Again, this ‘proof’ of the fallacy being false seems problematic, in the following way. If someone gives you one of these three 50% CIs, and you know nothing else, then you might (although the authors wouldn’t!) state that your interval has a 50% probability (in the long run sense) of containing the truth, and I think this is correct. Now suppose someone then explains to you that because of the structure of the problem and the data observed, it is in fact possible to logically deduce that the true value of the parameter is guaranteed to be included in your 50% CI. In this case, it would be ridiculous to just report the 50% CI, rather than reporting that in fact we can deduce the true value of the parameter. Nonetheless, in my view this does not invalidate the 50% probability statement that was made before this clever person came along and explained to you that you could in fact deduce the true value of the parameter here.
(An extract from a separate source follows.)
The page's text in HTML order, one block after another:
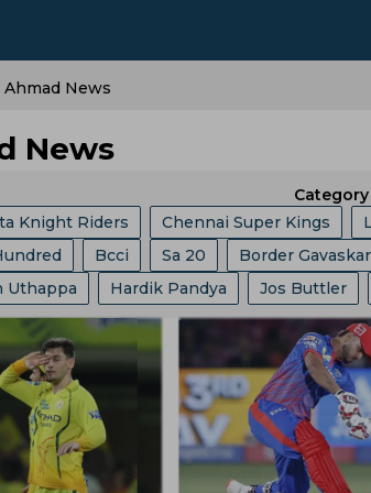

Here, basing inferences on the likelihood function or a Bayesian analysis one would be able to conclude with certainty the value of , while the researcher only using one of the three aforementioned CIs would not. In this example, and no doubt others, this shows that frequentist methods can be sub-optimal as a method of inference, and I would entirely agree with that conclusion. However, for me this does not render the ‘fundamental fallacy’ false.
On giving up confidence intervals and instead being a Bayesian
The paper concludes by arguing that giving up CIs is highly advisable, in that we do not lose much, but would gain a lot by using Bayesian inference. I think I agree that one does again a lot by being a Bayesian. However, in practice it is arguably not as simple to be a Bayesian as the authors seem to imply. The difficulty of course is that to perform a Bayesian analysis we must in addition to the model specify priors for the parameters, which is sometimes easier said than done. That is not to say that specifying priors is impossible or always difficult, but simply that prior specification is not a piece of cake, and sometimes (small datasets or not much information about parameters) materially affects posterior inferences. Moreover, while for simple models it may be relatively straightforward to think about what is reasonable to specify as a prior, for more complex models it seems to me to become much more problematic. For example, in a complex model of longitudinal data, using random effects to model trajectories with cubic splines, what would be my prior about the variances of the random effects and their correlations? I’m really not sure!